Power: hard, soft, smart, sharp
The four faces of power in IR—hard, soft, smart, sharp—with Nye's typology, the NED's 2017 coinage, and exam application for UPSC, FSOT, CSS and BCS.
Defining power before adjectives
Power in international relations is the capacity to make another actor do what it would not otherwise do, or to shape the framework within which it acts. Classical realism treats power as the central currency: Hans Morgenthau, in Politics Among Nations, defined interest in terms of power and ranked military and economic capability as the decisive variables. But twentieth-century scholarship fractured this monolith into a typology of four adjectives every candidate must distinguish precisely.
Hard power
Hard power is coercion and inducement through tangible resources—military force and economic leverage. It rests on the command mode: payment (bribes, aid, trade access) and threat (sanctions, blockade, war).
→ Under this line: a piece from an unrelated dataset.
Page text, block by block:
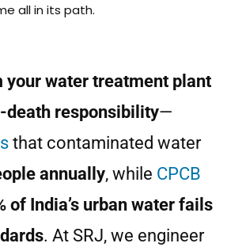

Its legal outer limits are set by the UN Charter (1945): Article 2(4) prohibiting the threat or use of force, with Article 51 preserving self-defence. Sanctions regimes under Chapter VII are institutionalised hard power. Mearsheimer's The Tragedy of Great Power Politics (2001) is the purest modern statement that material, especially military, capability dictates outcomes—offensive realism.
Soft power
Joseph Nye coined soft power in Bound to Lead (1990) and elaborated it in Soft Power (2004): the ability to obtain preferred outcomes through attraction and co-option rather than coercion or payment. Its three resources are a state's culture, its political values, and the perceived legitimacy of its foreign policy. Soft power is not propaganda; it works when others want what you want. Indian classical examples—diaspora networks, Bollywood, yoga (the UN's International Day of Yoga, 21 June, established by UNGA Resolution 69/131, 2014), the Buddhist heritage corridor—are high-yield illustrations.
Smart power
Smart power is the deliberate combination of hard and soft instruments into a coherent strategy. Nye developed the term, and Hillary Clinton invoked it in her 2009 confirmation testimony as Secretary of State to describe an integrated diplomacy-development-defence ('3D') posture. The examinable point: smart power is not a third resource but a strategic competence—knowing when attraction serves and when coercion is required.
Sharp power
The newest category. Sharp power was coined by the National Endowment for Democracy (Christopher Walker and Jessica Ludwig, 2017) to describe authoritarian states' use of information manipulation, distraction, censorship and elite capture to pierce or perforate the political and information environments of target societies. Unlike soft power, it does not attract; it deceives and divides. The 2017 NED report named Chinese and Russian influence operations as paradigm cases. Distinguishing sharp from soft power is a frequent trap in objective papers—soft power is benign attraction; sharp power is coercive subversion masquerading as engagement.